§ LISTED RECORDS
▼

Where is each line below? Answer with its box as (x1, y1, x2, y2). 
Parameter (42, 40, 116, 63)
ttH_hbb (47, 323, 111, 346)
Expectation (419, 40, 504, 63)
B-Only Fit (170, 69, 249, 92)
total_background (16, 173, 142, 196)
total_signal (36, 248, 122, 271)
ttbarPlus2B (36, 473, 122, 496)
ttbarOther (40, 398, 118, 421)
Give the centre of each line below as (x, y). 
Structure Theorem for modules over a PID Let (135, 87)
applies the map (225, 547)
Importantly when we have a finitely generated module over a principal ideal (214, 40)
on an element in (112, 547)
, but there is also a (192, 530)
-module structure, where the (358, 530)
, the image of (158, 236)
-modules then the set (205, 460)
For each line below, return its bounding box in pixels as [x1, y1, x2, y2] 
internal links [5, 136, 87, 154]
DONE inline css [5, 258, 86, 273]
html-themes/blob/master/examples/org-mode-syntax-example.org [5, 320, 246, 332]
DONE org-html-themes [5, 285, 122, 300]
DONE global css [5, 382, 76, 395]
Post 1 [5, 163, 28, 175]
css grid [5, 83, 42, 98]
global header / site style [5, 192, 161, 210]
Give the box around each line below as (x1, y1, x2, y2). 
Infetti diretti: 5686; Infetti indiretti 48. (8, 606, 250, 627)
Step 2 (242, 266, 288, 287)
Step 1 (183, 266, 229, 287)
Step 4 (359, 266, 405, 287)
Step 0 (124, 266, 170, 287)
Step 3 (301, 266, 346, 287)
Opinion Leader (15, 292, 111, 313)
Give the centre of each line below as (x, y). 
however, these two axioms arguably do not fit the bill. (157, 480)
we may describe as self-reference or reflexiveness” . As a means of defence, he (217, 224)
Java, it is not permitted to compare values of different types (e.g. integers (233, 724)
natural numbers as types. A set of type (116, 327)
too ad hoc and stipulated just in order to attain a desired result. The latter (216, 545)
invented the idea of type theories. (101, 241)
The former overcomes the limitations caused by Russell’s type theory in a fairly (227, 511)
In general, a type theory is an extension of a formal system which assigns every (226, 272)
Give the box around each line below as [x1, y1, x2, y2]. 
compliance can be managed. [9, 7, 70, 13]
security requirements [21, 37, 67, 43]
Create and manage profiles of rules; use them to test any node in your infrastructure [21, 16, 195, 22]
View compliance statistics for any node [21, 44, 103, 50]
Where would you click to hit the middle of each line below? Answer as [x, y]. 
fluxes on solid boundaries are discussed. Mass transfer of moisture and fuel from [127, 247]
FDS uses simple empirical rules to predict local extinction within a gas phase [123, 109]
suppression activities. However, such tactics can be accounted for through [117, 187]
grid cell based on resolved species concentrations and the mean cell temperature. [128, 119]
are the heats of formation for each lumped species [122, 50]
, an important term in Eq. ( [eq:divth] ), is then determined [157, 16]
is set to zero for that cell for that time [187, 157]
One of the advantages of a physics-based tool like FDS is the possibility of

▲

§ THE TASK
Copy out each line of the data above, exactly, if it lies between the line holding "Step 2 (242, 266, 288, 287)" and the line holding "natural numbers as", inclusive; copy no other line.

§ ANSWER FOR THIS EXERCISE
Step 2 (242, 266, 288, 287)
Step 1 (183, 266, 229, 287)
Step 4 (359, 266, 405, 287)
Step 0 (124, 266, 170, 287)
Step 3 (301, 266, 346, 287)
Opinion Leader (15, 292, 111, 313)
Give the centre of each line below as (x, y). 
however, these two axioms arguably do not fit the bill. (157, 480)
we may describe as self-reference or reflexiveness” . As a means of defence, he (217, 224)
Java, it is not permitted to compare values of different types (e.g. integers (233, 724)
natural numbers as types. A set of type (116, 327)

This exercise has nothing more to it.